- [Exercise prompt]
Since only the total matters, count the lines of these entries containing the word "this" and write that total alone.

- [Recorded information]

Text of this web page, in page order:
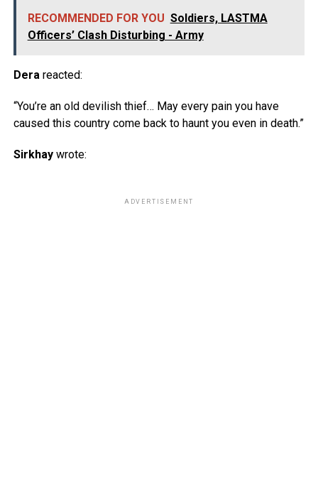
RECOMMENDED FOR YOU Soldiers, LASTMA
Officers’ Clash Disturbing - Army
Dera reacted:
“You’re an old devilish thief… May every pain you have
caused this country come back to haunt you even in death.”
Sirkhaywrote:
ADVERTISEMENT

- [Reply]
2